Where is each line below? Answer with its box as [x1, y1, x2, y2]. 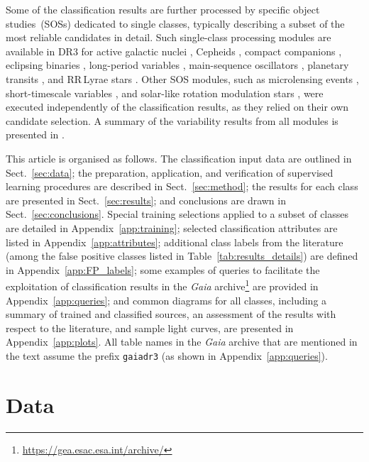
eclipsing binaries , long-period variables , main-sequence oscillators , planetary [6, 57, 349, 72]
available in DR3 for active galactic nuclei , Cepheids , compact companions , [6, 43, 342, 58]
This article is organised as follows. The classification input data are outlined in [6, 150, 352, 165]
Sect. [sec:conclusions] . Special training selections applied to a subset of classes [6, 207, 349, 221]
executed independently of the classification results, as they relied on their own [6, 99, 349, 114]
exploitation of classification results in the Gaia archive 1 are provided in [6, 277, 319, 293]
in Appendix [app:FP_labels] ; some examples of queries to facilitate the [6, 262, 320, 277]
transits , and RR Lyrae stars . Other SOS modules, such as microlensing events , [6, 71, 359, 86]

══════════

▸ **EXERCISE INSTRUCTIONS**:
Transcribe exactly, and only, the lines from the one bearing "available in DR3" through the last line of the entries, counting both.

▸ **YOUR SOLUTION**:
available in DR3 for active galactic nuclei , Cepheids , compact companions , [6, 43, 342, 58]
This article is organised as follows. The classification input data are outlined in [6, 150, 352, 165]
Sect. [sec:conclusions] . Special training selections applied to a subset of classes [6, 207, 349, 221]
executed independently of the classification results, as they relied on their own [6, 99, 349, 114]
exploitation of classification results in the Gaia archive 1 are provided in [6, 277, 319, 293]
in Appendix [app:FP_labels] ; some examples of queries to facilitate the [6, 262, 320, 277]
transits , and RR Lyrae stars . Other SOS modules, such as microlensing events , [6, 71, 359, 86]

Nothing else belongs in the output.